Action item: Exclude the pictures, and otherwise reproduce the data in full.

Supplied information:
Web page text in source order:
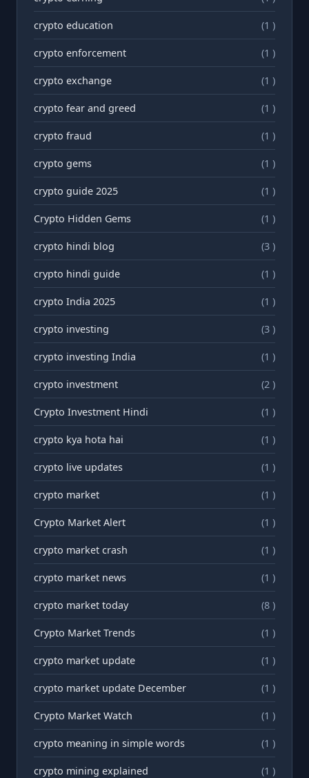
crypto education (1 )
crypto enforcement (1 )
crypto exchange (1 )
crypto fear and greed (1 )
crypto fraud (1 )
crypto gems (1 )
crypto guide 2025 (1 )
Crypto Hidden Gems (1 )
crypto hindi blog (3 )
crypto hindi guide (1 )
crypto India 2025 (1 )
crypto investing (3 )
crypto investing India (1 )
crypto investment (2 )
Crypto Investment Hindi (1 )
crypto kya hota hai (1 )
crypto live updates (1 )
crypto market (1 )
Crypto Market Alert (1 )
crypto market crash (1 )
crypto market news (1 )
crypto market today (8 )
Crypto Market Trends (1 )
crypto market update (1 )
crypto market update December (1 )
Crypto Market Watch (1 )
crypto meaning in simple words (1 )
crypto mining explained (1 )
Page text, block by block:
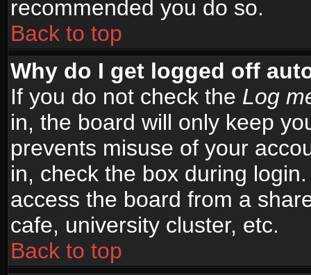
recommended you do so.
Back to top
Why do I get logged off
If you do not check the Log
in, the board will only keep
prevents misuse of your
in, check the box during
access the board from a
cafe, university cluster, etc.
Back to top
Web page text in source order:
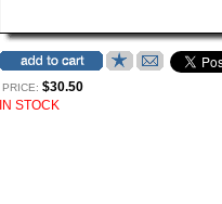
PRICE: $30.50
IN STOCK
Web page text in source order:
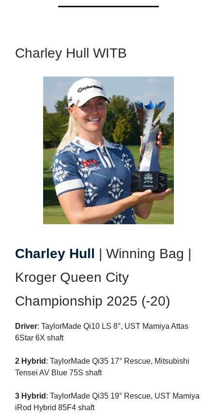
Charley Hull WITB
Charley Hull
| Winning Bag |
Kroger Queen City
Championship 2025 (-20)
Driver: TaylorMade Qi10 LS 8°, UST Mamiya Attas
6Star 6X shaft
2 Hybrid : TaylorMade Qi35 17° Rescue, Mitsubishi
Tensei AV Blue 75S shaft
3 Hybrid : TaylorMade Qi35 19° Rescue, UST Mamiya
iRod Hybrid 85F4 shaft
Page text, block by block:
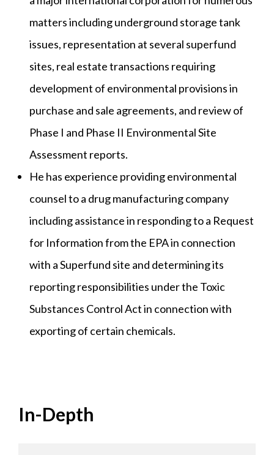
matters including underground storage tank
issues, representation at several superfund
sites, real estate transactions requiring
development of environmental provisions in
purchase and sale agreements, and review of
Phase I and Phase II Environmental Site
Assessment reports.
He has experience providing environmental
counsel to a drug manufacturing company
including assistance in responding to a Request
for Information from the EPA in connection
with a Superfund site and determining its
reporting responsibilities under the Toxic
Substances Control Act in connection with
exporting of certain chemicals.
In-Depth
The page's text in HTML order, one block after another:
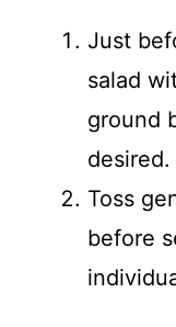
Just
salad
ground
desired.
Toss
before
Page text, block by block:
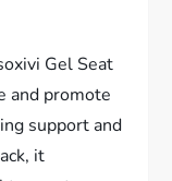
Gel Seat
and promote
support and
it
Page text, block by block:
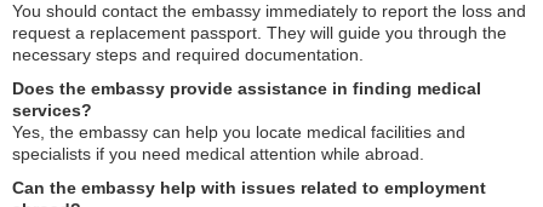
You should contact the embassy immediately to report the loss and
request a replacement passport. They will guide you through the
necessary steps and required documentation.
Does the embassy provide assistance in finding medical
services?
Yes, the embassy can help you locate medical facilities and
specialists if you need medical attention while abroad.
Can the embassy help with issues related to employment
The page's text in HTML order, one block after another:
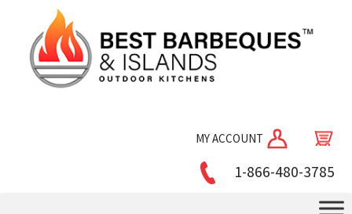
MY ACCOUNT
1-866-480-3785
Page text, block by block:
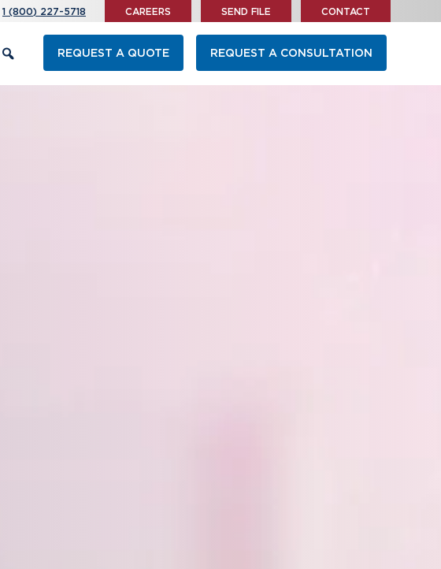
1 (800) 227-5718 CAREERS SEND FILE CONTACT
REQUEST A CONSULTATION
REQUEST A QUOTE
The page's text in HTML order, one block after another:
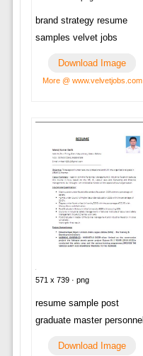
brand strategy resume
samples velvet jobs
Download Image
More @ www.velvetjobs.com
571 x 739 · png
resume sample post
graduate master personnel
Download Image
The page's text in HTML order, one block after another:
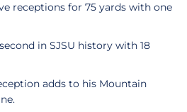
receptions for 75 yards with one
in SJSU history with 18
adds to his Mountain
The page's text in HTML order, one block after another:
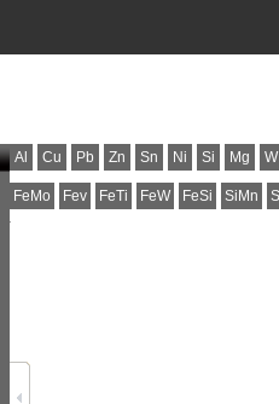
Al Cu Pb Zn Sn Ni Si Mg W
FeMo Fev FeTi FeW FeSi SiMn
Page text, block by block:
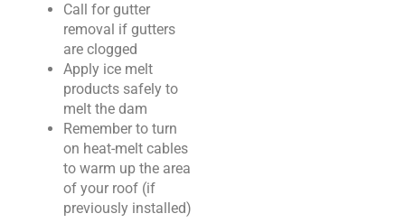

Answer area:
Web page text in source order:
crypto education (1 )
crypto enforcement (1 )
crypto exchange (1 )
crypto fear and greed (1 )
crypto fraud (1 )
crypto gems (1 )
crypto guide 2025 (1 )
Crypto Hidden Gems (1 )
crypto hindi blog (3 )
crypto hindi guide (1 )
crypto India 2025 (1 )
crypto investing (3 )
crypto investing India (1 )
crypto investment (2 )
Crypto Investment Hindi (1 )
crypto kya hota hai (1 )
crypto live updates (1 )
crypto market (1 )
Crypto Market Alert (1 )
crypto market crash (1 )
crypto market news (1 )
crypto market today (8 )
Crypto Market Trends (1 )
crypto market update (1 )
crypto market update December (1 )
Crypto Market Watch (1 )
crypto meaning in simple words (1 )
crypto mining explained (1 )
Page text, block by block:
recommended you do so.
Back to top
Why do I get logged off
If you do not check the Log
in, the board will only keep
prevents misuse of your
in, check the box during
access the board from a
cafe, university cluster, etc.
Back to top
Web page text in source order:
PRICE: $30.50
IN STOCK
Web page text in source order:
Charley Hull WITB
Charley Hull
| Winning Bag |
Kroger Queen City
Championship 2025 (-20)
Driver: TaylorMade Qi10 LS 8°, UST Mamiya Attas
6Star 6X shaft
2 Hybrid : TaylorMade Qi35 17° Rescue, Mitsubishi
Tensei AV Blue 75S shaft
3 Hybrid : TaylorMade Qi35 19° Rescue, UST Mamiya
iRod Hybrid 85F4 shaft
Page text, block by block:
matters including underground storage tank
issues, representation at several superfund
sites, real estate transactions requiring
development of environmental provisions in
purchase and sale agreements, and review of
Phase I and Phase II Environmental Site
Assessment reports.
He has experience providing environmental
counsel to a drug manufacturing company
including assistance in responding to a Request
for Information from the EPA in connection
with a Superfund site and determining its
reporting responsibilities under the Toxic
Substances Control Act in connection with
exporting of certain chemicals.
In-Depth
The page's text in HTML order, one block after another:
Just
salad
ground
desired.
Toss
before
Page text, block by block:
Gel Seat
and promote
support and
it
Page text, block by block:
You should contact the embassy immediately to report the loss and
request a replacement passport. They will guide you through the
necessary steps and required documentation.
Does the embassy provide assistance in finding medical
services?
Yes, the embassy can help you locate medical facilities and
specialists if you need medical attention while abroad.
Can the embassy help with issues related to employment
The page's text in HTML order, one block after another:
MY ACCOUNT
1-866-480-3785
Page text, block by block:
1 (800) 227-5718 CAREERS SEND FILE CONTACT
REQUEST A CONSULTATION
REQUEST A QUOTE
The page's text in HTML order, one block after another:
brand strategy resume
samples velvet jobs
Download Image
More @ www.velvetjobs.com
571 x 739 · png
resume sample post
graduate master personnel
Download Image
The page's text in HTML order, one block after another:
receptions for 75 yards with one
in SJSU history with 18
adds to his Mountain
The page's text in HTML order, one block after another:
Al Cu Pb Zn Sn Ni Si Mg W
FeMo Fev FeTi FeW FeSi SiMn
Page text, block by block:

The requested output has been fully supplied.